Each node in the cluster used a Broadcom NetXtreme BCM57508 (1x100 GbE) NIC port connected to the Z9664F-ON. Network adapter efficiency was measured during the Llama 2 7 B fine-tuning process.
Bandwidth usage was measured during the fine-tuning process of the Llama 2 7B model, employing a batch size of 126 per GPU. Batch size refers to the number of training samples to be processed in one iteration.
Component | XE9680 | XE8545 | R760xa |
Average Received Bandwidth(rx) | 9.25 Gbps | 9.17 Gbps | 9.26 Gbps |
Average Transmitted Bandwidth(tx) | 9.18 Gbps | 9.25 Gbps | 9.25 Gbps |
Average Total Bandwidth(rx+tx) | 18.4 Gbps | 18.4 Gbps | 18.5 Gbps |
Maximum Received Bandwidth(rx) | 46.0 Gbps | 44.3 Gbps | 43.6 Gbps |
Maximum Transmitted Bandwidth(tx) | 46.2 Gbps | 44.2 Gbps | 43.3 Gbps |
Maximum Total Bandwidth(rx+tx) | 92.2 Gbps | 88.5 Gbps | 86.9 Gbps |
The testing phase included two validation tests, each with five passes (epochs) through the entire dataset.
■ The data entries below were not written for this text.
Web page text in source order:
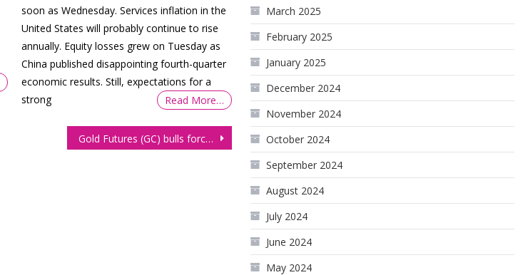
soon as Wednesday. Services inflation in the
United States will probably continue to rise
annually. Equity losses grew on Tuesday as
China published disappointing fourth-quarter
economic results. Still, expectations for a
strong
Read More…
Gold Futures (GC) bulls forced to sit on the sidelines, for now
March 2025
February 2025
January 2025
December 2024
November 2024
October 2024
September 2024
August 2024
July 2024
June 2024
May 2024

The first test was with a single server, and the second test included all three servers in a cluster, dividing the fine-tuning workload across three nodes.
When taking on the workload alone, the XE8545 took two hours to complete one epoch. When the same workload was distributed across the 3-node cluster, the time per epoch fell to 46 minutes. This test shows enormous time savings when using a three-node cluster over a single node for training the model.
There were no bottlenecks on the network, which ran at full efficiency for this model. All components in this scenario ran at peak efficiency for this design.